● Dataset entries

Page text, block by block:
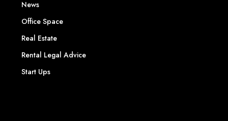
News
Office Space
Real Estate
Rental Legal Advice
Start Ups
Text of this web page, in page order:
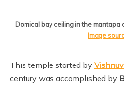
Domical bay ceiling in the mantapa
Image
This temple started by
century was accomplished by
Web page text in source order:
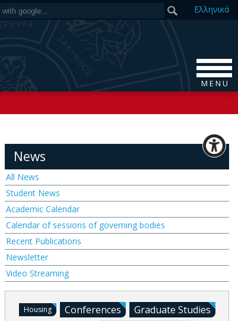
Ελληνικά
M E N U
News
All News
Student News
Academic Calendar
Calendar of sessions of governing bodies
Recent Publications
Newsletter
Video Streaming
Housing Conferences Graduate Studies
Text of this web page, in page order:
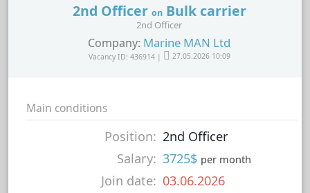
2nd Officer onBulk carrier
2nd Officer
Company: Marine MAN Ltd
Vacancy ID: 436914 | 27.05.2026 10:09
Main conditions
Position: 2nd Officer
Salary: 3725$ per month
Join date: 03.06.2026
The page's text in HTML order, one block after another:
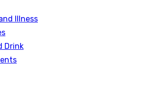
Illness
Drink
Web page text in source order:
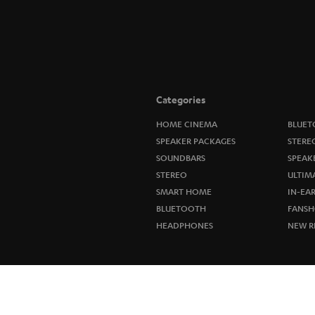
Categories
HOME CINEMA
SPEAKER PACKAGES
SOUNDBARS
STEREO
SMART HOME
BLUETOOTH
HEADPHONES
IN-EAR
NEW
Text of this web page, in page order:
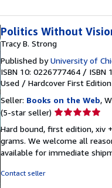
Politics Without
Tracy B. Strong
Published byUniversity of
ISBN 10: 0226777464 / ISBN
Used / Hardcover First Edition
Seller: Books on the Web,
(5-star seller) Seller
5
out
of
Hard bound, first edition, xiv
grams. We welcome all
available for immediate
Contact seller
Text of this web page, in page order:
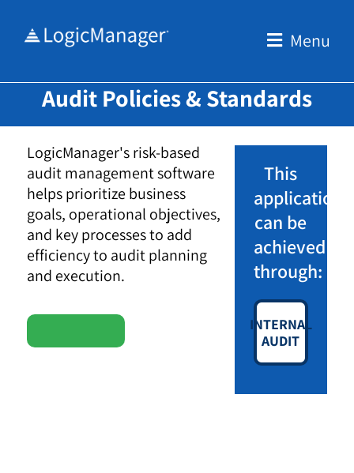
Menu
Audit Policies & Standards
LogicManager's risk-based
audit management software
helps prioritize business
goals, operational objectives,
and key processes to add
efficiency to audit planning
and execution.
This
application
can be
achieved
through:
INTERNAL
AUDIT
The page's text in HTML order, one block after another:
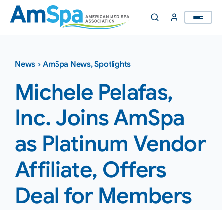
Skip
content
News ›AmSpa News,Spotlights
Michele Pelafas,
Inc. Joins AmSpa
as Platinum Vendor
Affiliate, Offers
Deal for Members
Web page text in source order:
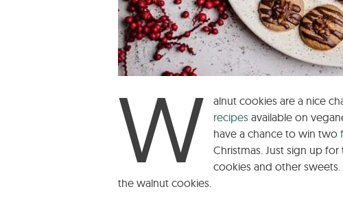
W
alnut cookies are a nice
recipes available on
have a chance to win two
Christmas. Just sign up
cookies and other
the walnut cookies.
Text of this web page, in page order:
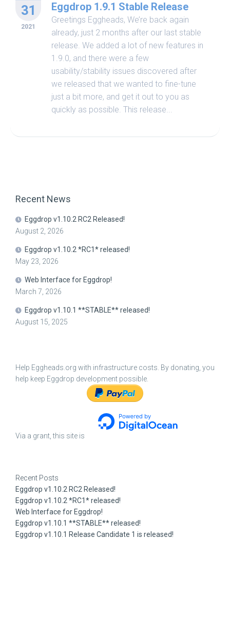
31
2021
Eggdrop 1.9.1 Stable Release
Greetings Eggheads, We’re back again
already, just 2 months after our last stable
release. We added a lot of new features in
1.9.0, and there were a few
usability/stability issues discovered after
we released that we wanted to fine-tune
just a bit more, and get it out to you as
quickly as possible. This release...
Recent News
Eggdrop v1.10.2 RC2 Released!
August 2, 2026
Eggdrop v1.10.2 *RC1* released!
May 23, 2026
Web Interface for Eggdrop!
March 7, 2026
Eggdrop v1.10.1 **STABLE** released!
August 15, 2025
Help Eggheads.org with infrastructure costs. By donating, you
help keep Eggdrop development possible.
Via a grant, this site is
Recent Posts
Eggdrop v1.10.2 RC2 Released!
Eggdrop v1.10.2 *RC1* released!
Web Interface for Eggdrop!
Eggdrop v1.10.1 **STABLE** released!
Eggdrop v1.10.1 Release Candidate 1 is released!
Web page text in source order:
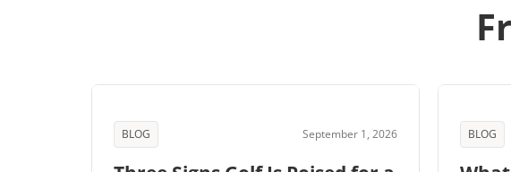
BLOG September 1, 2026 BLOG
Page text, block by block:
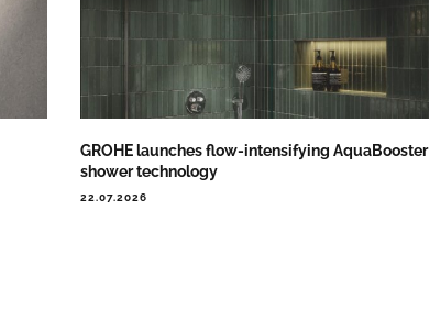
GROHE launches flow-intensifying AquaBooster
shower technology
22.07.2026
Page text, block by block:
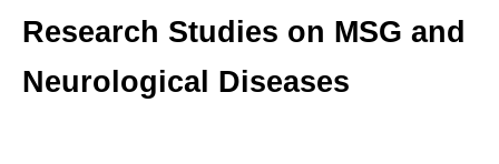
Research Studies on MSG and
Neurological Diseases
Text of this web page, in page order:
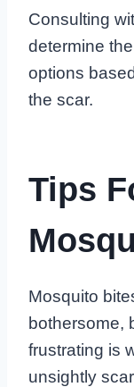
Consulting
determine
options
the scar.
Tips
Mosquito
bothersome,
frustrating is
unsightly
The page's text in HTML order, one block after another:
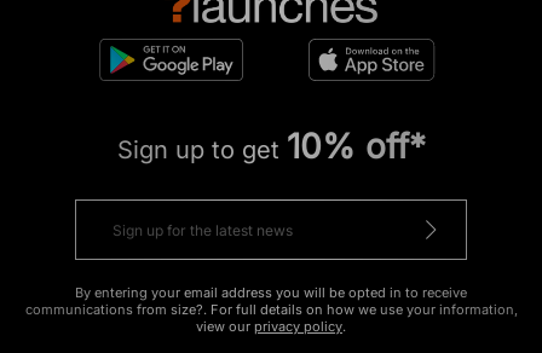
Sign up to get 10% off*
By entering your email address you will be opted in to receive
communications from size?. For full details on how we use your information,
view our privacy policy.
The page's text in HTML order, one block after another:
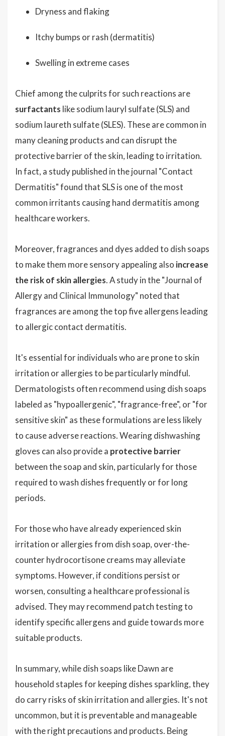
Dryness and flaking
Itchy bumps or rash (dermatitis)
Swelling in extreme cases
Chief among the culprits for such reactions are
surfactants like sodium lauryl sulfate (SLS) and
sodium laureth sulfate (SLES). These are common in
many cleaning products and can disrupt the
protective barrier of the skin, leading to irritation.
In fact, a study published in the journal "Contact
Dermatitis" found that SLS is one of the most
common irritants causing hand dermatitis among
healthcare workers.
Moreover, fragrances and dyes added to dish soaps
to make them more sensory appealing also increase
the risk of skin allergies. A study in the "Journal of
Allergy and Clinical Immunology" noted that
fragrances are among the top five allergens leading
to allergic contact dermatitis.
It's essential for individuals who are prone to skin
irritation or allergies to be particularly mindful.
Dermatologists often recommend using dish soaps
labeled as "hypoallergenic", "fragrance-free", or "for
sensitive skin" as these formulations are less likely
to cause adverse reactions. Wearing dishwashing
gloves can also provide a protective barrier
between the soap and skin, particularly for those
required to wash dishes frequently or for long
periods.
For those who have already experienced skin
irritation or allergies from dish soap, over-the-
counter hydrocortisone creams may alleviate
symptoms. However, if conditions persist or
worsen, consulting a healthcare professional is
advised. They may recommend patch testing to
identify specific allergens and guide towards more
suitable products.
In summary, while dish soaps like Dawn are
household staples for keeping dishes sparkling, they
do carry risks of skin irritation and allergies. It's not
uncommon, but it is preventable and manageable
with the right precautions and products. Being

● PROBLEM
Each line above should be returned exactly as it stands, minus any pictures.

● TASK RESULT
Page text, block by block:
News
Office Space
Real Estate
Rental Legal Advice
Start Ups
Text of this web page, in page order:
Domical bay ceiling in the mantapa
Image
This temple started by
century was accomplished by
Web page text in source order:
Ελληνικά
M E N U
News
All News
Student News
Academic Calendar
Calendar of sessions of governing bodies
Recent Publications
Newsletter
Video Streaming
Housing Conferences Graduate Studies
Text of this web page, in page order:
2nd Officer onBulk carrier
2nd Officer
Company: Marine MAN Ltd
Vacancy ID: 436914 | 27.05.2026 10:09
Main conditions
Position: 2nd Officer
Salary: 3725$ per month
Join date: 03.06.2026
The page's text in HTML order, one block after another:
Illness
Drink
Web page text in source order:
Categories
HOME CINEMA
SPEAKER PACKAGES
SOUNDBARS
STEREO
SMART HOME
BLUETOOTH
HEADPHONES
IN-EAR
NEW
Text of this web page, in page order:
Politics Without
Tracy B. Strong
Published byUniversity of
ISBN 10: 0226777464 / ISBN
Used / Hardcover First Edition
Seller: Books on the Web,
(5-star seller) Seller
5
out
of
Hard bound, first edition, xiv
grams. We welcome all
available for immediate
Contact seller
Text of this web page, in page order:
Menu
Audit Policies & Standards
LogicManager's risk-based
audit management software
helps prioritize business
goals, operational objectives,
and key processes to add
efficiency to audit planning
and execution.
This
application
can be
achieved
through:
INTERNAL
AUDIT
The page's text in HTML order, one block after another:
Skip
content
News ›AmSpa News,Spotlights
Michele Pelafas,
Inc. Joins AmSpa
as Platinum Vendor
Affiliate, Offers
Deal for Members
Web page text in source order:
W
alnut cookies are a nice
recipes available on
have a chance to win two
Christmas. Just sign up
cookies and other
the walnut cookies.
Text of this web page, in page order:
31
2021
Eggdrop 1.9.1 Stable Release
Greetings Eggheads, We’re back again
already, just 2 months after our last stable
release. We added a lot of new features in
1.9.0, and there were a few
usability/stability issues discovered after
we released that we wanted to fine-tune
just a bit more, and get it out to you as
quickly as possible. This release...
Recent News
Eggdrop v1.10.2 RC2 Released!
August 2, 2026
Eggdrop v1.10.2 *RC1* released!
May 23, 2026
Web Interface for Eggdrop!
March 7, 2026
Eggdrop v1.10.1 **STABLE** released!
August 15, 2025
Help Eggheads.org with infrastructure costs. By donating, you
help keep Eggdrop development possible.
Via a grant, this site is
Recent Posts
Eggdrop v1.10.2 RC2 Released!
Eggdrop v1.10.2 *RC1* released!
Web Interface for Eggdrop!
Eggdrop v1.10.1 **STABLE** released!
Eggdrop v1.10.1 Release Candidate 1 is released!
Web page text in source order:
BLOG September 1, 2026 BLOG
Page text, block by block:
GROHE launches flow-intensifying AquaBooster
shower technology
22.07.2026
Page text, block by block:
Research Studies on MSG and
Neurological Diseases
Text of this web page, in page order:
Consulting
determine
options
the scar.
Tips
Mosquito
bothersome,
frustrating is
unsightly
The page's text in HTML order, one block after another:
Sign up to get 10% off*
By entering your email address you will be opted in to receive
communications from size?. For full details on how we use your information,
view our privacy policy.
The page's text in HTML order, one block after another:
Dryness and flaking
Itchy bumps or rash (dermatitis)
Swelling in extreme cases
Chief among the culprits for such reactions are
surfactants like sodium lauryl sulfate (SLS) and
sodium laureth sulfate (SLES). These are common in
many cleaning products and can disrupt the
protective barrier of the skin, leading to irritation.
In fact, a study published in the journal "Contact
Dermatitis" found that SLS is one of the most
common irritants causing hand dermatitis among
healthcare workers.
Moreover, fragrances and dyes added to dish soaps
to make them more sensory appealing also increase
the risk of skin allergies. A study in the "Journal of
Allergy and Clinical Immunology" noted that
fragrances are among the top five allergens leading
to allergic contact dermatitis.
It's essential for individuals who are prone to skin
irritation or allergies to be particularly mindful.
Dermatologists often recommend using dish soaps
labeled as "hypoallergenic", "fragrance-free", or "for
sensitive skin" as these formulations are less likely
to cause adverse reactions. Wearing dishwashing
gloves can also provide a protective barrier
between the soap and skin, particularly for those
required to wash dishes frequently or for long
periods.
For those who have already experienced skin
irritation or allergies from dish soap, over-the-
counter hydrocortisone creams may alleviate
symptoms. However, if conditions persist or
worsen, consulting a healthcare professional is
advised. They may recommend patch testing to
identify specific allergens and guide towards more
suitable products.
In summary, while dish soaps like Dawn are
household staples for keeping dishes sparkling, they
do carry risks of skin irritation and allergies. It's not
uncommon, but it is preventable and manageable
with the right precautions and products. Being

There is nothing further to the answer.